LA MISE EN SCÈNE doit faire travailler le texte plus que l’incarner. Qu pour le dire autrement : avec ce type de texte, il s’agit de mettre en scène autant l’énonciation que l’énoncé. (…) D’autres possibles scéniques que la matérialisation du contenu s’ouvrent à la mise en scène et au jeu de l’acteur.
Jean-Marie Piemme, Pour un théâtre littéral.
Notes / Jacques Vincey
Il est question de chair et de guerre.
De peau :— sensualité
— déchirure
…fragilité.
Il est question de langues : — qui unissent « la pointe de ta langue, je la sens sur mon cou »
— qui séparent « un territoire plusieurs langues ».
Langues contre langues.
Il est question de territoires — privés/publics
— du « jour où l’ennemi passe la frontière ».

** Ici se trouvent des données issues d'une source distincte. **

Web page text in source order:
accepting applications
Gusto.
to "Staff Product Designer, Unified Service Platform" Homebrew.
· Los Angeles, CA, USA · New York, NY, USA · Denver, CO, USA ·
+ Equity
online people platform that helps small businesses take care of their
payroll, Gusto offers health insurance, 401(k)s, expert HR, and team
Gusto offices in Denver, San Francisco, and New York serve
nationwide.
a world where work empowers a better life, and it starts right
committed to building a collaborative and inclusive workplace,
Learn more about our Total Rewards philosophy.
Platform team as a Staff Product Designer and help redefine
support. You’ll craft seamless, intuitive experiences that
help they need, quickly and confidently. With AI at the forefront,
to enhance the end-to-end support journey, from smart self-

Il est question de frontières : — physiques : corps, pays
— mentales : transgression, trahison.
Pistes pour un traitement…
Mettre le spectateur en situation de ressentir intimement cette notion de frontière, l’inciter à se positionner physiquement dans l’espace et mentalement dans la fiction.
Bouleverser les codes habituels de représentation en plaçant le spectateur au cœur du dispositif.
Dispositif : trois écrans posés au sol, trois chaises pour les trois musiciens. Dans cet espace les spectateurs sont libres de se déplacer comme ils l’entendent. Ils devront néanmoins prendre position par rapport :
— aux voix, aux sons, à la musique ;
— aux images ;
— aux autres spectateurs.
Trois voix pour les trois personnages : Hl, H2, H3.
Ces voix sont enregistrées. Elles auront fait l’objet d’un travail préalable avec des comédiens. Travail sur la matière du texte : souffle, rythme, musicalité.
Les sons et la musique s’inscrivent en contrepoint de cette partition préalable et ouvrent de nouvelles perspectives de sens.
Les images répercutent l’écho de ce matériau sonore. Elles interrogent la transmission de la parole par des corps physiquement absents et remettent en cause les frontières qui cloisonnent la fiction et ses représentations.
Notes / Trois 8
Souffle coupé, c’est l’histoire d’un drame de guerre raconté par trois voix.
Derrière, à côté, avec, devant, on entend le bruit du monde, des sons, de la musique.
La pièce débute par un mouvement musical, puis on entend des voix Hl, H2, H3 amplifiées, enregistrées.
Le pari est là. Travailler à partir d’un enregistrement du texte. Précis, tranchant, brut comme la langue de Piemme. Pour autant, les corps ne sont pas évacués.
Trois musiciens sont là et jouent une musique en train de se faire, en partie improvisée.
Peut-être s’agit-il de Hl, H2, H3 qui écoutent cette histoire, leur histoire, après l’avoir racontée, comme un écho des corps qui ont porté le drame ?
La musique installe des pauses, ricoche sur les mots ou se fait discrète, en grondement sourd au lointain comme le roulement du monde face au souffle coupé des destins.
Notes / Fabien Rigobert
Jean-Marie Piemme nous dit : « Des acteurs pourvu qu’ils soient bons musiciens ou des musiciens pourvu qu’ils soient bons acteurs ».
Jacques Vincey propose de travailler avec trois musiciens présents et trois voix d’acteurs enregistrées disant le texte.
Je propose de perpétrer le trouble de la présence / absence des corps.
Les acteurs sont virtuellement présents et apparaissent à l’échelle 1 dans l’espace sur des écrans vidéos.
Ils apparaissent / disparaissent sur les écrans, ils circulent d’un écran à l’autre.
Le corps du musicien accompagne le corps de l’acteur ou le corps de l’acteur accompagne le corps du musicien. Ils font ensemble un corps, celui du transmetteur.
L’acteur est debout, il dit le texte. Il apparaît parfois muet en semi-transparence, ce qui lui donne une présence improbable, intemporelle, fantomatique. Une image virtuelle de la mémoire ou d’une vision, celle de la distance avec le réel. Ils ne sont pas avec nous, puis présents, ils s’adressent à nous, le corps ne disparaît jamais totalement, il est traité en semi-opacité par rapport aux objets figurant dans l’image.
Il naît ici dans le dispositif des images une fiction, celle de la présence de ces corps absents.